Say what you will with proper reasoning or arguments if you feel compelled, tired reddit-commentary like that helps no one.

johnnyanmac 34 days ago

> Unless you can somehow provide some arguments against it,

We're year 4 into this discussion and camps have only gotten more bifrucated. There's no 1-1 discussion to have about this as of now, at least not before the crash.

Your only hope in such discourse is not trying to convince the other party how wrong they are, but appealing to an as of yet undecided party. Be it with reason, or simply pointing out how absurd some comments sound to the average person.

embedding-shape 34 days ago

> Your only hope in such discourse is not trying to convince the other party how wrong they are

I don't care about convincing anyone, the ones I reply to or others, but if you take the time to leave a comment, at least make it something to read and think about instead of soundbites like "This is astrology for devs", it's plain boring to read and makes HN worse.

johnnyanmac 34 days ago

>I don't care about convincing anyone

That's fine.
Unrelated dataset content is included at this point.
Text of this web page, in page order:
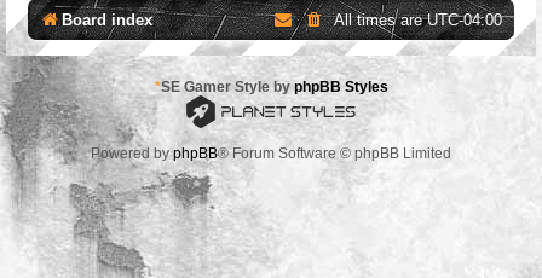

Others will care for you.

>it's plain boring to read and makes HN worse.

I chuckled at the joke. Surprising amount of layers to it.

Though I never strove to be a comic nor writer, that kind of terse, compact punch makes me envy those of such literary talent.
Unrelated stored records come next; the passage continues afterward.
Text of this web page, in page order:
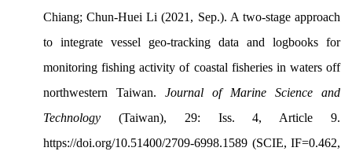
Chiang; Chun-Huei Li (2021, Sep.). A two-stage approach
to integrate vessel geo-tracking data and logbooks for
monitoring fishing activity of coastal fisheries in waters off
northwestern Taiwan. Journal of Marine Science and
Technology (Taiwan), 29: Iss. 4, Article 9.
https://doi.org/10.51400/2709-6998.1589 (SCIE, IF=0.462,
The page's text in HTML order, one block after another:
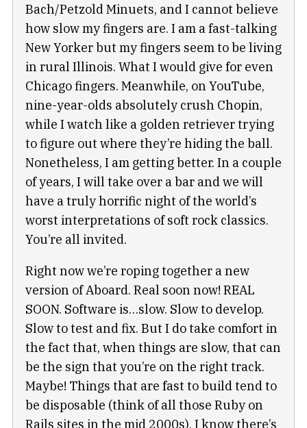
Bach/Petzold Minuets, and I cannot believe
how slow my fingers are. I am a fast-talking
New Yorker but my fingers seem to be living
in rural Illinois. What I would give for even
Chicago fingers. Meanwhile, on YouTube,
nine-year-olds absolutely crush Chopin,
while I watch like a golden retriever trying
to figure out where they’re hiding the ball.
Nonetheless, I am getting better. In a couple
of years, I will take over a bar and we will
have a truly horrific night of the world’s
worst interpretations of soft rock classics.
You’re all invited.
Right now we’re roping together a new
version of Aboard. Real soon now! REAL
SOON. Software is…slow. Slow to develop.
Slow to test and fix. But I do take comfort in
the fact that, when things are slow, that can
be the sign that you’re on the right track.
Maybe! Things that are fast to build tend to
be disposable (think of all those Ruby on
Rails sites in the mid 2000s). I know there’s
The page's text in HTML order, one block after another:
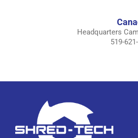
Headquarters
519-
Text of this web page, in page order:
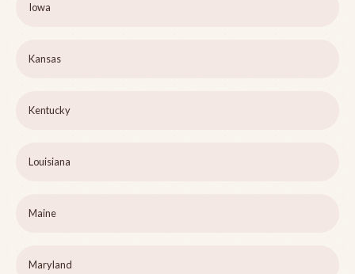
Iowa
Kansas
Kentucky
Louisiana
Maine
Maryland

embedding-shape 34 days ago

> I chuckled at the joke. Surprising amount of layers to it.

What joke?

keeganpoppen 34 days ago

i legitimately cannot divine what you are saying at all with this. there are so many dangling antecedents and modifiers that it is completely impossible. and i say this out of a genuine desire to understand what your argument is, knowing full well that i likely disagree with it.

embedding-shape 34 days ago

Alright, let me explain, hopefully simpler: GP made told us their experience with working with LLMs, and some pointers to what they found to be working. The comment I replied to just says "This is astrology for devs" which basically is a cheap putdown without any reasoning nor arguments for why the commentator believes so. My comment is urging them to actually participate in the discussion, not just post their soundbite they thought of in five seconds, so HN as a whole can remain good instead of devolving into reddit (which is a tale as old as HN, I know).

Hopefully it's understandable now, and hopefully you don't disagree :)

beepbooptheory 33 days ago

https://news.ycombinator.com/newsguidelines.html

> Please don't post comments saying that HN is turning into Reddit. It's a semi-noob illusion, as old as the hills

satvikpendem 33 days ago

Indeed, with the corollary of, please don't write Reddit-tier comments on HN either, then one wouldn't have to say it's turning into Reddit.

embedding-shape 33 days ago

Awesome, you did understand the reference I made, I was afraid I was too sneaky about it but seems it was just clear enough :)

munksbeer 34 days ago

You can't be serious. It couldn't be more obvious what the poster was referring to, a drive by put-down comment with no attempt to discuss anything seriously is more highly upvoted than an objection to such a comment.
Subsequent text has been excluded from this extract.